Backstories. Everybody’s got ’em. Whether they started out on street corners, in garages, thimble-sized folk clubs or their own bedrooms, the artists we revere today were all once aspiring unknowns. And often there’s a (literal) record of their first fumbling efforts at music-making. Here’s a sample of the earliest work by some of the biggest stars who came to prominence in the ’60s and ’70s (presented alphabetically by artist).
This article was co-written by Ken Barnes.
MARTY BALIN, “I Specialize in Love,” 1962
Psychedelia and the founding of Jefferson Airplane hadn’t yet entered Marty Balin’s mind when he was clearly more fixed on pop music. At Los Angeles’ Gold Star studios (most famous as the site of Phil Spector’s sessions), he recorded two singles backed by Glen Campbell and other members of the Wrecking Crew. Of the four sides he cut, only one was a Balin original, but it’s a moderately rockin’ track featuring a surprisingly confident, typically soulful vocal from Mr. B.
EAGLES
Though they’re famous for popularizing country-rock and came together backing Linda Ronstadt, the Eagles’ roots are deep in the garage. Here’s a backward glance at some of the key members’ beginnings.
Glenn Frey, “Such a Lovely Child” (with the Mushrooms), 1967
As a young Detroit guitarist, Frey had the good fortune to befriend the town’s biggest star, Bob Seger (then unknown outside of Michigan but with multiple local hits). Seger wrote two songs for Frey’s band the Mushrooms, and they were released on Seger’s manager’s label. This one’s notable for its semi-baroque touches, a far cry from “Smuggler’s Blues.”
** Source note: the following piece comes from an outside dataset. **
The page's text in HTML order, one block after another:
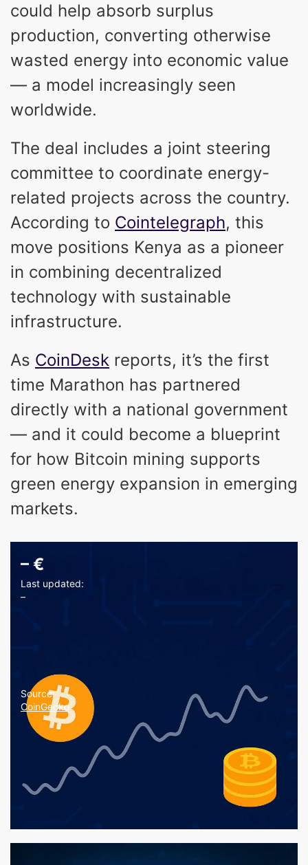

Don Henley, “Why Did You Leave Me” (with the Four Speeds), 1965
Drummer/singer Henley got started a little earlier than Frey, playing in Linden, Tex., with the Four Speeds, later the Felicity, and still later Shiloh, who shared a label with Frey’s late-’60s duo Longbranch Pennywhistle. The Felicity’s “Hurtin’” is a cool folk-rocker, but this Four Speeds track has a hard-to-beat garage-guitar sound (and, apparently, somebody’s French horn).
Randy Meisner, “You Send Me” (with the Drivin’ Dynamics), 1962
Original Eagles bassist Meisner goes back even farther than Henley, adenoidally delivering this Sam Cooke classic with his Scottsbluff, Nebr., high-school band the Drivin’ Dynamics. He went on to make first-rate garage rockers with the Soul Survivors (a Colorado band, not the “Expressway to Your Heart” Philly-soul phanatics) and the Poor before joining Poco and playing with Rick Nelson’s Stone Canyon Band.
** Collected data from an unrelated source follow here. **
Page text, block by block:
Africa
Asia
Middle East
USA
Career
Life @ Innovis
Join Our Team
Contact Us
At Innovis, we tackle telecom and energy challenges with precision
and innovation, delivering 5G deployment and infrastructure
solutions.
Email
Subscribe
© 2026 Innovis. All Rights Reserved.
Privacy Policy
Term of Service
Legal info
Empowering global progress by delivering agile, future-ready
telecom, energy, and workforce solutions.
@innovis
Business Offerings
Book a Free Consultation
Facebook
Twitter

Timothy B. Schmit, “Want Ad Reader” (with the New Breed), 1966
Schmit, also a Poco alumnus, started with a Sacramento band of many incarnations: the Redwyne Singers (folkies), the New Breed (garage rockers), Glad (semi-psychedelic pop-rockers) and, after Schmit’s departure, hard-rockers Redwing. “Want Ad Reader” is a catchy “Paperback Writer” knock-off with a touch of Townshend feedback.
Bernie Leadon and Don Felder, “2’s Better Than 3” (with the Maundy Quintet), 1967
2’s also better than 1 in this case, as Gainesville, Fla.’s Maundy Quintet gives you a pair of Eagles. (Not only that, Leadon replaced Stephen Stills in an unrecorded early version of the Maundys, the Continentals, and Gainesville High classmate Tom Petty was in a band at the same time called the Epics, which also included Leadon’s brother Tom.) Leadon went on to Hearts & Flowers, the Dillard & Clark Expedition and the Flying Burrito Brothers before joining the Eagles, where he was reunited with Felder in 1974. The Maundy Quintet clearly had a thing for the Byrds, appropriately enough for future Eagles.
JIMI HENDRIX, “Testify” (with the Isley Brothers), 1964
Hendrix apprenticed with a number of rhythm ’n’ blues acts before going solo and transforming the world of guitar. There’s some dispute as to whether his first recorded presence came on Rosa Lee Brooks’ 1964 obscurity “My Diary” (written by future Love leader and Hendrix collaborator Arthur Lee) or on this workout, but you can hear clearer hints of his future direction in his instrumental testimony here (not to mention some interesting vocal impersonations from the Isleys).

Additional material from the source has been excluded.